La compromission de données bancaires qui a frappée l'enseigne américaine Macy's spécialisée dans les vêtements et accessoires de mode en octobre dernier n'a rien d'anodine. Elle est le fruit d'une attaque utilisant une technique par skimming web ou « écrémage » Magecart. A la différence près qu'elle est cette fois-ci hautement ciblée et personnalisée, et pourrait bien définir le prochain visage des skimmers Web selon des chercheurs en sécurité. Le 14 novembre dernier, la chaîne de magasins Macy’s a ainsi alerté les clients d’une faille de sécurité découverte le mois précédent sur son site web. Cette dernière avait compromis des informations de cartes de paiement de clients, mais aussi des noms complets, adresses, numéros de téléphone et e-mails. À l'époque, la société avait indiqué que la vulnérabilité était issue de l'injection de code non autorisé et très spécifique dans les pages de paiement et de porte-monnaies (wallet) en ligne sur Macys.com dans le but de récupérer des informations clients.

Selon une récente analyse du code malveillant utilisé et publiée par la firme de sécurité RiskIQ, le script adopté est un skimmer Magecart hautement personnalisé conçu pour s'intégrer parfaitement dans le processus de paiement et les workflows de relation client de Macy's. Magecart est un outil employé par plus d'une douzaine de groupes d'attaquants dont les techniques varient en sophistication.
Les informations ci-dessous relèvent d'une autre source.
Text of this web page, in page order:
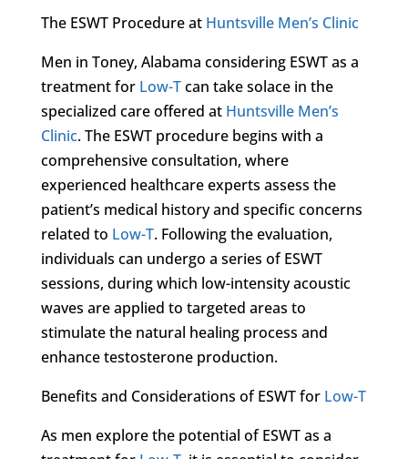
The ESWT Procedure at Huntsville Men’s Clinic
Men in Toney, Alabama considering ESWT as a
treatment for Low-Tcan take solace in the
specialized care offered at Huntsville Men’s
Clinic. The ESWT procedure begins with a
comprehensive consultation, where
experienced healthcare experts assess the
patient’s medical history and specific concerns
related to Low-T. Following the evaluation,
individuals can undergo a series of ESWT
sessions, during which low-intensity acoustic
waves are applied to targeted areas to
stimulate the natural healing process and
enhance testosterone production.
Benefits and Considerations of ESWT for Low-T
As men explore the potential of ESWT as a
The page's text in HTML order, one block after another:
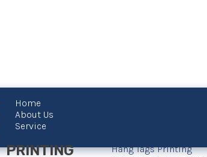
Home
About Us
Service
PRINTING
Hang Tags Printing
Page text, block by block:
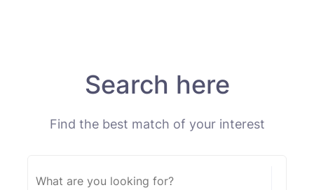
Search here
Find the best match of your interest
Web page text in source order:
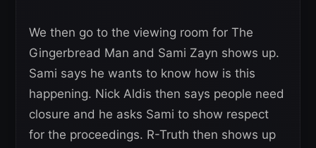
We then go to the viewing room for The
Gingerbread Man and Sami Zayn shows up.
Sami says he wants to know how is this
happening. Nick Aldis then says people need
closure and he asks Sami to show respect
for the proceedings. R-Truth then shows up
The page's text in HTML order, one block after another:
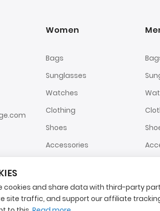
cookies and share data with third-party
site traffic, and support our affiliate
Women
Bags
Sunglasses
Watches
Clothing
Shoes
Accessories
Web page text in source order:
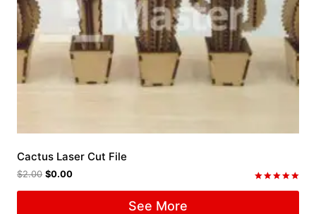
Cactus Laser Cut File
Rated
$2.00 $0.00
See More
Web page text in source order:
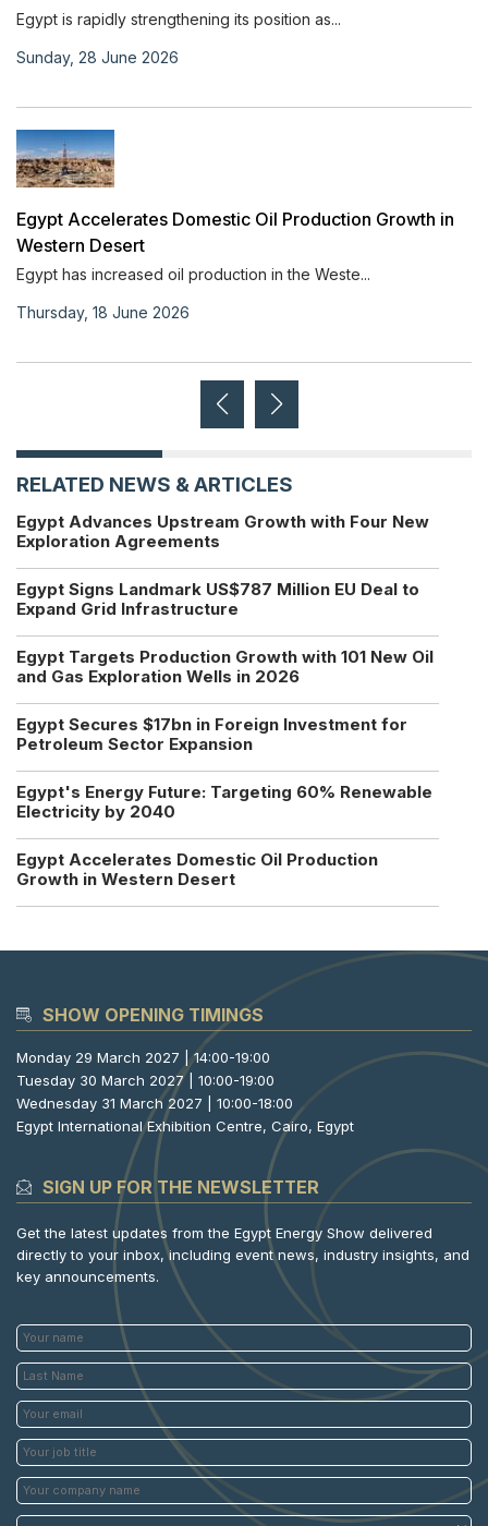
Egypt is rapidly strengthening its position as...
Sunday, 28 June 2026
Egypt Accelerates Domestic Oil Production Growth in
Western Desert
Egypt has increased oil production in the Weste...
Thursday, 18 June 2026
RELATED NEWS & ARTICLES
Egypt Advances Upstream Growth with Four New
Exploration Agreements
Egypt Signs Landmark US$787 Million EU Deal to
Expand Grid Infrastructure
Egypt Targets Production Growth with 101 New Oil
and Gas Exploration Wells in 2026
Egypt Secures $17bn in Foreign Investment for
Petroleum Sector Expansion
Egypt's Energy Future: Targeting 60% Renewable
Electricity by 2040
Egypt Accelerates Domestic Oil Production
Growth in Western Desert
SHOW OPENING TIMINGS
Monday 29 March 2027 | 14:00-19:00
Tuesday 30 March 2027 | 10:00-19:00
Wednesday 31 March 2027 | 10:00-18:00
Egypt International Exhibition Centre, Cairo, Egypt
SIGN UP FOR THE NEWSLETTER
Get the latest updates from the Egypt Energy Show delivered
directly to your inbox, including event news, industry insights, and
key announcements.
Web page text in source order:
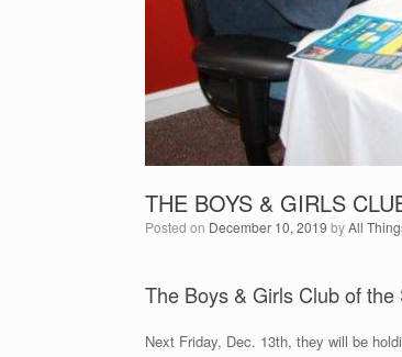
THE BOYS & GIRLS
Posted on December 10, 2019 byAll
The Boys & Girls Club of
Next Friday, Dec. 13th, they will be
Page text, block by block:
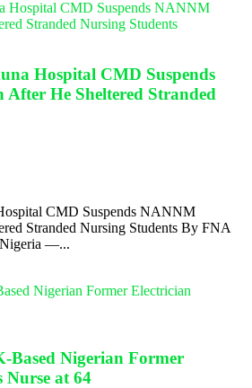
Hospital CMD Suspends
He Sheltered Stranded
CMD Suspends NANNM
Stranded Nursing Students By FNA
—...
Based Nigerian Former
Nurse at 64
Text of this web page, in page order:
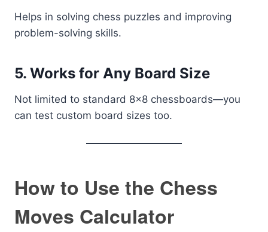
Helps in solving chess puzzles and improving
problem-solving skills.
5. Works for Any Board Size
Not limited to standard 8x8 chessboards—you
can test custom board sizes too.
How to Use the Chess
Moves Calculator

Cependant, cette attaque, même si elle est clairement exécutée par des pirates expérimentés, ne correspond pas au mode opératoire des groupes Magecart actuels. « Pendant toutes les années où RiskIQ a recherché, analysé, détecté et atténué les attaques Magecart, nous n'avons jamais observé un skimmer aussi personnalisé que celui utilisé pour attaquer Macy's », ont déclaré les chercheurs de RiskIQ dans leur rapport. « Contrairement à la majorité des skimmers Magecart, celui-ci ne pouvait fonctionner que pour le site web de Macy's. »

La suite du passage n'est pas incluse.